Early Devonian plants did not have roots or leaves like the plants most common today and many had no vascular tissue at all. They probably spread largely by vegetative growth, and did not grow much more than a few centimeters tall. By far the largest land organism was Prototaxites, the fruiting body of an enormous fungus that stood more than 8 meters tall, towering over the low, carpet-like vegetation. By Middle Devonian, shrub-like forests of primitive plants existed: lycophytes, horsetails, ferns, and progymnosperms had evolved. Most of these plants had true roots and leaves, and many were quite tall. The earliest known trees, from the genus Wattieza, appeared in the Late Devonian.  In the Late Devonian, the tree-like ancestral fern Archaeopteris and the giant cladoxylopsid trees grew with true wood. These are the oldest known trees of the world's first forests. By the end of the Devonian, the first seed-forming plants had appeared. This rapid appearance of so many plant groups and growth forms has been called the "Devonian Explosion".

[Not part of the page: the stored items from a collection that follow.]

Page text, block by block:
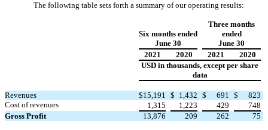
The following table sets forth a summary of our operating results:
Six months ended
June 30
Three months
ended
June 30
2021
2020 2021
2020
USD in thousands, except per share
data
Revenues $15,191 $ 1,432 $ 691 $
823
Cost of revenues
1,315 1,223 429
748
Gross Profit
13,876 209 262 75
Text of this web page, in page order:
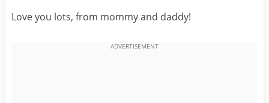
GIRLFRIEND
BOYFRIEND
Love you lots, from mommy and daddy!
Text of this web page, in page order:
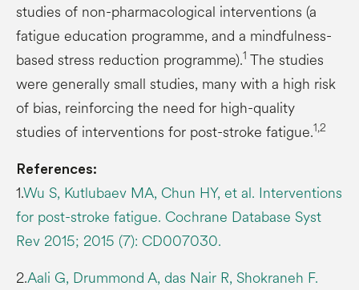
studies of non-pharmacological interventions (a
fatigue education programme, and a mindfulness-
based stress reduction programme).1 The studies
were generally small studies, many with a high risk
of bias, reinforcing the need for high-quality
studies of interventions for post-stroke fatigue.1,2
References:
1.Wu S, Kutlubaev MA, Chun HY, et al. Interventions
for post-stroke fatigue. Cochrane Database Syst
Rev 2015; 2015 (7): CD007030.
2.Aali G, Drummond A, das Nair R, Shokraneh F.

The 'greening' of the continents acted as a carbon dioxide sink, and atmospheric levels of this greenhouse gas may have dropped. This may have cooled the climate and led to a massive extinction event.

Primitive arthropods co-evolved with this diversified terrestrial vegetation structure. The evolving co-dependence of insects and seed-plants that characterizes a recognizably modern world had its genesis in the Late Devonian period. The development of soils and plant root systems probably led to changes in the speed and pattern of erosion and sediment deposition. The rapid evolution of a terrestrial ecosystem containing copious animals opened the way for the first vertebrates to seek out a terrestrial living. By the end of the Devonian, arthropods were solidly established on the land.